Restate all of the following data exactly, keeping any images out of the copy.

#### Source information:
[Start of Attachment]

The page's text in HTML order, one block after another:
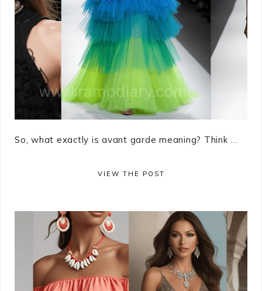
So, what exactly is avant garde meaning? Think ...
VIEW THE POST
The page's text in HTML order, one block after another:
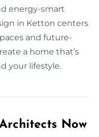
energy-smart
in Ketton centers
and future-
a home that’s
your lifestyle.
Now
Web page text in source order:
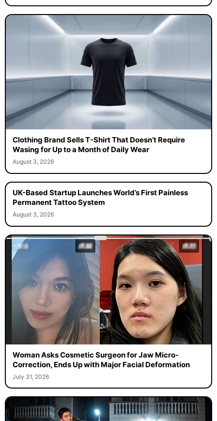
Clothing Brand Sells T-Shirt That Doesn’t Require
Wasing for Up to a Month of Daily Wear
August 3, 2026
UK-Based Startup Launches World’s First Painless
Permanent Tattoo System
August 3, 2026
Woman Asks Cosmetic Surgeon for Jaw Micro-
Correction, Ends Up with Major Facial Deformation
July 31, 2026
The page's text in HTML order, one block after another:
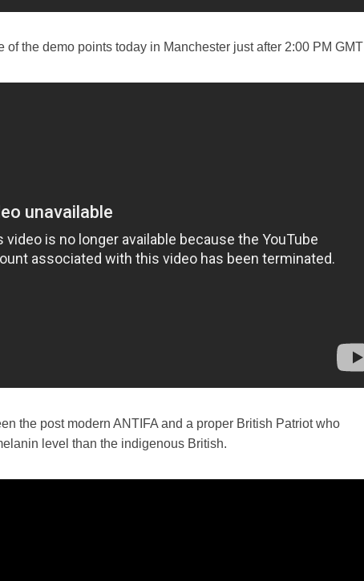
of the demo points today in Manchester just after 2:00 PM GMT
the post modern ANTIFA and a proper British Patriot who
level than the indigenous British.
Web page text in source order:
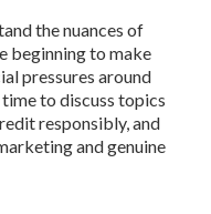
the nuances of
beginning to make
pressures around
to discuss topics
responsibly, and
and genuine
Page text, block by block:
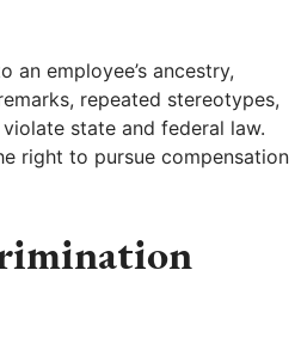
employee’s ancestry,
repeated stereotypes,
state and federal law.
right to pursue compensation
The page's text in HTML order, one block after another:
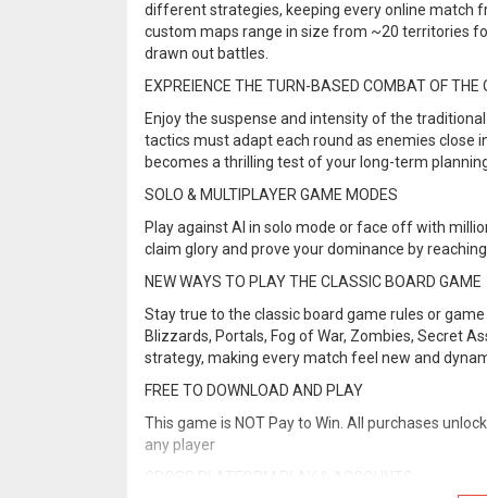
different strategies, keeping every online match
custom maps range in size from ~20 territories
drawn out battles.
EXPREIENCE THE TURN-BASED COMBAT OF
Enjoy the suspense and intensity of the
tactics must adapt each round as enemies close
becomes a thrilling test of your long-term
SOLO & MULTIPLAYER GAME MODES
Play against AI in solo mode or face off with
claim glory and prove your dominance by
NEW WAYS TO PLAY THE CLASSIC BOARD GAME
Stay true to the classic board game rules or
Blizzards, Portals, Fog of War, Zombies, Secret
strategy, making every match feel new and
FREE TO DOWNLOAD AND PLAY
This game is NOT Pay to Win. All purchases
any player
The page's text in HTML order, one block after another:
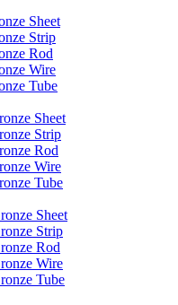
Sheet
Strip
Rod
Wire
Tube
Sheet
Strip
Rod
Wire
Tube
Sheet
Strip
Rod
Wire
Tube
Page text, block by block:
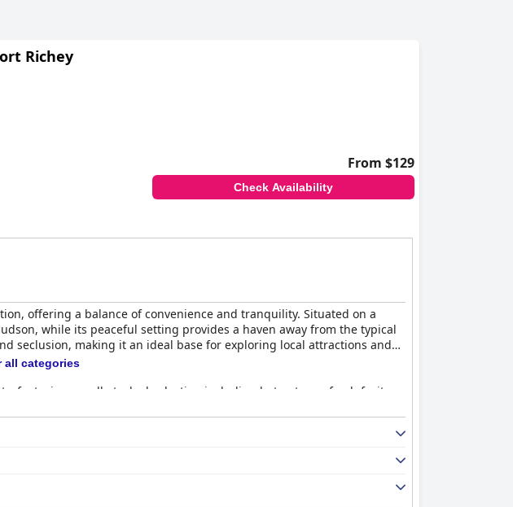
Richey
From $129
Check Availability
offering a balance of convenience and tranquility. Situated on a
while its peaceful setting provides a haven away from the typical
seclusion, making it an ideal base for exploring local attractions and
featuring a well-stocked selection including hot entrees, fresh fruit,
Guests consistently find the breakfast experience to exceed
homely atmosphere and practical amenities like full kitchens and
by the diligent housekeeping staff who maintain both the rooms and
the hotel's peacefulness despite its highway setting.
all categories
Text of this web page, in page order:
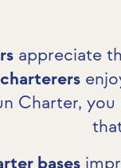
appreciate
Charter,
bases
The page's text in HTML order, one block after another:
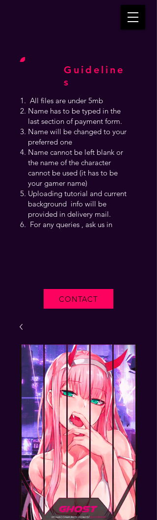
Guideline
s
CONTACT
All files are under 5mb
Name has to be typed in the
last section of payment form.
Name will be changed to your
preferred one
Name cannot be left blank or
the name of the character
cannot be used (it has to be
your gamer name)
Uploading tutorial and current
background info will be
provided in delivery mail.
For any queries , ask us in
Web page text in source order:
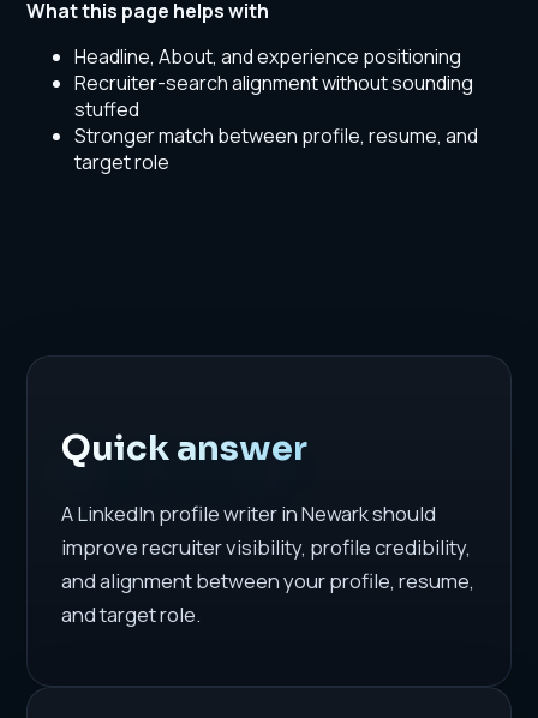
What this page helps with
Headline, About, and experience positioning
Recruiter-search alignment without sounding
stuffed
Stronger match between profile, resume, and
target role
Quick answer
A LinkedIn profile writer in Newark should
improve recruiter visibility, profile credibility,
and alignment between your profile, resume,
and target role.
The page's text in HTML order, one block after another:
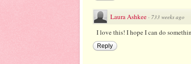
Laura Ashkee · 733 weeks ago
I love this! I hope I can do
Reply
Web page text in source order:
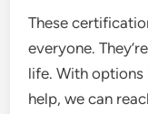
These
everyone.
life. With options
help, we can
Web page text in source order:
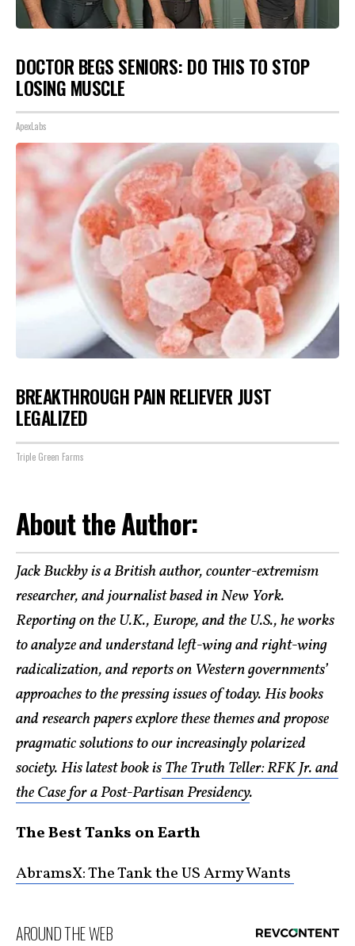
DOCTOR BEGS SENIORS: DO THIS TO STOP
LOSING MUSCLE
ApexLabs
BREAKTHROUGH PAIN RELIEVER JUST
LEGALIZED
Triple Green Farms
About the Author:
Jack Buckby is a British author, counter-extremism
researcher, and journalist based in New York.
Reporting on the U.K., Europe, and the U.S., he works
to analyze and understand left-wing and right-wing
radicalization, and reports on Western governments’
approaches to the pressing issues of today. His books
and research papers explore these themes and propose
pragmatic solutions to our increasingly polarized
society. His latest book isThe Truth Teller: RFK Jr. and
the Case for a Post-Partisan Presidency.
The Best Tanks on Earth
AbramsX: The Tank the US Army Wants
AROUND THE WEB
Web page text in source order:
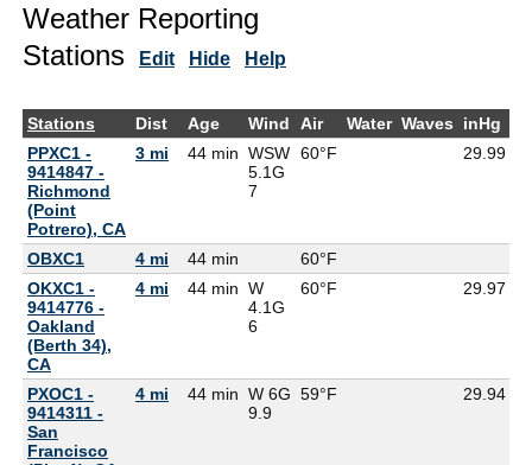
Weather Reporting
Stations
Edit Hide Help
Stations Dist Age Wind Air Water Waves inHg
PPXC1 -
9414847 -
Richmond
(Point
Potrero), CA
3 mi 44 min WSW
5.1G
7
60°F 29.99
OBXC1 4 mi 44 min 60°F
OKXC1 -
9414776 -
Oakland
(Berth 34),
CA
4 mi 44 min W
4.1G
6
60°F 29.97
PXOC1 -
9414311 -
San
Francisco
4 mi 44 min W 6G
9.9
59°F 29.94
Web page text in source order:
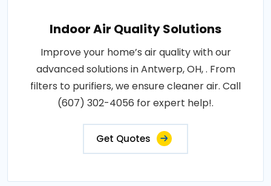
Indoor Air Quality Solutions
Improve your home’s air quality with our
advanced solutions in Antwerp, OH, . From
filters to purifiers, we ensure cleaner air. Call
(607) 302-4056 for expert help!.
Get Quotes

[End of Attachment]

#### Response to the task:
The page's text in HTML order, one block after another:
So, what exactly is avant garde meaning? Think ...
VIEW THE POST
The page's text in HTML order, one block after another:
energy-smart
in Ketton centers
and future-
a home that’s
your lifestyle.
Now
Web page text in source order:
Clothing Brand Sells T-Shirt That Doesn’t Require
Wasing for Up to a Month of Daily Wear
August 3, 2026
UK-Based Startup Launches World’s First Painless
Permanent Tattoo System
August 3, 2026
Woman Asks Cosmetic Surgeon for Jaw Micro-
Correction, Ends Up with Major Facial Deformation
July 31, 2026
The page's text in HTML order, one block after another:
of the demo points today in Manchester just after 2:00 PM GMT
the post modern ANTIFA and a proper British Patriot who
level than the indigenous British.
Web page text in source order:
the nuances of
beginning to make
pressures around
to discuss topics
responsibly, and
and genuine
Page text, block by block:
employee’s ancestry,
repeated stereotypes,
state and federal law.
right to pursue compensation
The page's text in HTML order, one block after another:
different strategies, keeping every online match
custom maps range in size from ~20 territories
drawn out battles.
EXPREIENCE THE TURN-BASED COMBAT OF
Enjoy the suspense and intensity of the
tactics must adapt each round as enemies close
becomes a thrilling test of your long-term
SOLO & MULTIPLAYER GAME MODES
Play against AI in solo mode or face off with
claim glory and prove your dominance by
NEW WAYS TO PLAY THE CLASSIC BOARD GAME
Stay true to the classic board game rules or
Blizzards, Portals, Fog of War, Zombies, Secret
strategy, making every match feel new and
FREE TO DOWNLOAD AND PLAY
This game is NOT Pay to Win. All purchases
any player
The page's text in HTML order, one block after another:
Sheet
Strip
Rod
Wire
Tube
Sheet
Strip
Rod
Wire
Tube
Sheet
Strip
Rod
Wire
Tube
Page text, block by block:
Richey
From $129
Check Availability
offering a balance of convenience and tranquility. Situated on a
while its peaceful setting provides a haven away from the typical
seclusion, making it an ideal base for exploring local attractions and
featuring a well-stocked selection including hot entrees, fresh fruit,
Guests consistently find the breakfast experience to exceed
homely atmosphere and practical amenities like full kitchens and
by the diligent housekeeping staff who maintain both the rooms and
the hotel's peacefulness despite its highway setting.
all categories
Text of this web page, in page order:
appreciate
Charter,
bases
The page's text in HTML order, one block after another:
Guideline
s
CONTACT
All files are under 5mb
Name has to be typed in the
last section of payment form.
Name will be changed to your
preferred one
Name cannot be left blank or
the name of the character
cannot be used (it has to be
your gamer name)
Uploading tutorial and current
background info will be
provided in delivery mail.
For any queries , ask us in
Web page text in source order:
What this page helps with
Headline, About, and experience positioning
Recruiter-search alignment without sounding
stuffed
Stronger match between profile, resume, and
target role
Quick answer
A LinkedIn profile writer in Newark should
improve recruiter visibility, profile credibility,
and alignment between your profile, resume,
and target role.
The page's text in HTML order, one block after another:
Laura Ashkee · 733 weeks ago
I love this! I hope I can do
Reply
Web page text in source order:
These
everyone.
life. With options
help, we can
Web page text in source order:
DOCTOR BEGS SENIORS: DO THIS TO STOP
LOSING MUSCLE
ApexLabs
BREAKTHROUGH PAIN RELIEVER JUST
LEGALIZED
Triple Green Farms
About the Author:
Jack Buckby is a British author, counter-extremism
researcher, and journalist based in New York.
Reporting on the U.K., Europe, and the U.S., he works
to analyze and understand left-wing and right-wing
radicalization, and reports on Western governments’
approaches to the pressing issues of today. His books
and research papers explore these themes and propose
pragmatic solutions to our increasingly polarized
society. His latest book isThe Truth Teller: RFK Jr. and
the Case for a Post-Partisan Presidency.
The Best Tanks on Earth
AbramsX: The Tank the US Army Wants
AROUND THE WEB
Web page text in source order:
Weather Reporting
Stations
Edit Hide Help
Stations Dist Age Wind Air Water Waves inHg
PPXC1 -
9414847 -
Richmond
(Point
Potrero), CA
3 mi 44 min WSW
5.1G
7
60°F 29.99
OBXC1 4 mi 44 min 60°F
OKXC1 -
9414776 -
Oakland
(Berth 34),
CA
4 mi 44 min W
4.1G
6
60°F 29.97
PXOC1 -
9414311 -
San
Francisco
4 mi 44 min W 6G
9.9
59°F 29.94
Web page text in source order:
Indoor Air Quality Solutions
Improve your home’s air quality with our
advanced solutions in Antwerp, OH, . From
filters to purifiers, we ensure cleaner air. Call
(607) 302-4056 for expert help!.
Get Quotes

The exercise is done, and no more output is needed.